It's not as simple as MSN proposes I'm afraid.
In the expression:
(((AH % B) * ((2^64 - B) % B)) + (AL % B)) % B
both multiplication and addition may overflow. I think one could take it into account and still use the general concept with some modifications, but something tells me it's going to get really scary.
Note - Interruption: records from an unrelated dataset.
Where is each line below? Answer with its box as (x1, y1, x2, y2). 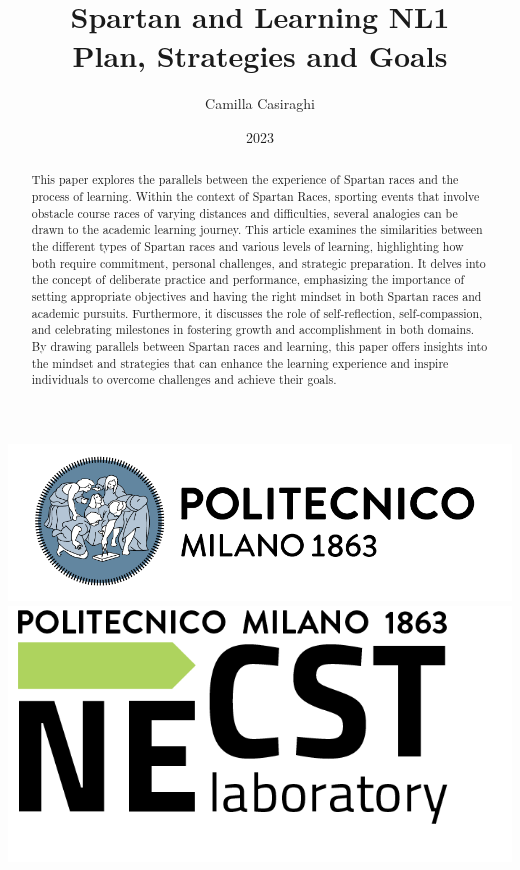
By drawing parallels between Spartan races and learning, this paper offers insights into (31, 337, 488, 354)
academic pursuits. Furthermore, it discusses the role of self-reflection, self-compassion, (31, 304, 483, 321)
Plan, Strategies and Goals (72, 35, 448, 76)
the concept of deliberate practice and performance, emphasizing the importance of (31, 271, 465, 288)
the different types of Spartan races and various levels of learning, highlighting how (31, 237, 464, 254)
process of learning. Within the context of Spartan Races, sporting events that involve (31, 187, 480, 204)
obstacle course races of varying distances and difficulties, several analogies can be (31, 204, 458, 221)
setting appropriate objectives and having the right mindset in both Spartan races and (31, 287, 482, 304)
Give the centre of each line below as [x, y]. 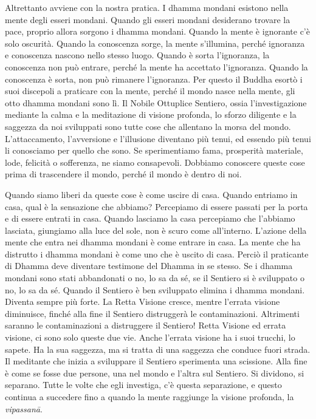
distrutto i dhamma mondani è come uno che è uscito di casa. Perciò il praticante [157, 254]
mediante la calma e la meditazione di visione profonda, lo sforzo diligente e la [151, 114]
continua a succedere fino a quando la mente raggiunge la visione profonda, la [149, 397]
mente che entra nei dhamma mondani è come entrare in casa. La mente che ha [153, 242]
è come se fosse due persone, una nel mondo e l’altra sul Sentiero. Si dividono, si [155, 373]
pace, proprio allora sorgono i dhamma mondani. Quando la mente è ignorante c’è [157, 31]
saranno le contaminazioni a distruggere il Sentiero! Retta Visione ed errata [146, 325]
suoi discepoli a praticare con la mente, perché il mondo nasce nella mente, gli [150, 91]
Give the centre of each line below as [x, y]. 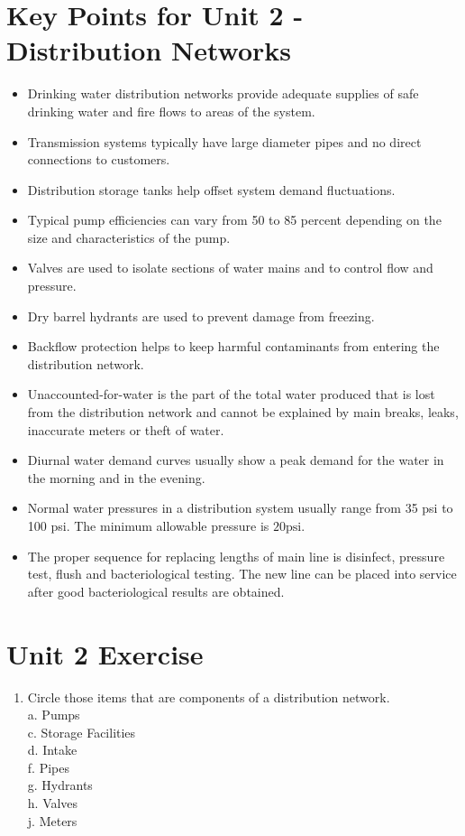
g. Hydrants [60, 785]
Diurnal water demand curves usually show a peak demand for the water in [236, 460]
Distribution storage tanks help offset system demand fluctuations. [211, 189]
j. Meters [52, 820]
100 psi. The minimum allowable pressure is [148, 525]
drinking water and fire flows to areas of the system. [171, 111]
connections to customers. [99, 159]
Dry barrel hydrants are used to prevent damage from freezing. [201, 316]
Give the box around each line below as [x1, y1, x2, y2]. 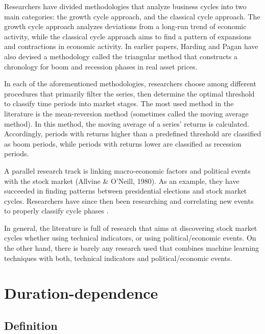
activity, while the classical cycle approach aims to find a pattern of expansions [4, 31, 252, 41]
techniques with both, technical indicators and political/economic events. [4, 252, 232, 263]
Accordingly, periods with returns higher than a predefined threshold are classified [4, 128, 261, 139]
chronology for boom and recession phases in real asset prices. [4, 61, 198, 71]
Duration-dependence [4, 282, 158, 303]
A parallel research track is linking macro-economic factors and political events [4, 165, 251, 176]
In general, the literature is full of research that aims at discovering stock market [4, 222, 257, 233]
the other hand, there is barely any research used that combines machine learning [4, 243, 259, 253]
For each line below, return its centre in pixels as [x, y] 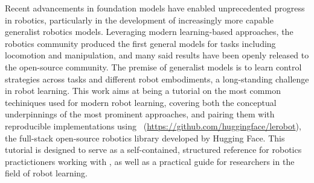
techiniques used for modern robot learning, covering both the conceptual [141, 102]
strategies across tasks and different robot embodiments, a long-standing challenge [157, 79]
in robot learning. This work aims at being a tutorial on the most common [143, 91]
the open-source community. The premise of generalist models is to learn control [153, 67]
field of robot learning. [46, 173]
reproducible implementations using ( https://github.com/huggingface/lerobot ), [153, 126]
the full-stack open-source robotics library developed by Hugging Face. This [145, 138]
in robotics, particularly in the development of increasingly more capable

I was curious how 64 bit modulo operation was implemented in MSVC and I tried to find something out. I don't really know assembly and all I had available was Express edition, without the source of VC\crt\src\intel\llrem.asm, but I think I managed to get some idea what's going on, after a bit of playing with the debugger and disassembly output. I tried to figure out how the remainder is calculated in case of positive integers and the divisor >=2^32. There is some code that deals with negative numbers of course, but I didn't dig into that.
Here is how I see it:
If divisor >= 2^32 both the dividend and the divisor are shifted right as much as necessary to fit the divisor into 32 bits. In other words: if it takes n digits to write the divisor down in binary and n > 32, n-32 least significant digits of both the divisor and the dividend are discarded. After that, the division is performed using hardware support for dividing 64 bit integers by 32 bit ones. The result might be incorrect, but I think it can be proved, that the result may be off by at most 1. After the division, the divisor (original one) is multiplied by the result and the product subtracted from the dividend. Then it is corrected by adding or subtracting the divisor if necessary (if the result of the division was off by one).
It's easy to divide 128 bit integer by 32 bit one leveraging hardware support for 64-bit by 32-bit division. In case the divisor < 2^32, one can calculate the remainder performing just 4 divisions as follows:
Let's assume the dividend is stored in:
DWORD dividend[4] = ...
the remainder will go into:
DWORD remainder;
1) Divide dividend[3] by divisor. Store the remainder in remainder.
2) Divide QWORD (remainder:dividend[2]) by divisor. Store the remainder in remainder.
3) Divide QWORD (remainder:dividend[1]) by divisor. Store the remainder in remainder.
4) Divide QWORD (remainder:dividend[0]) by divisor. Store the remainder in remainder.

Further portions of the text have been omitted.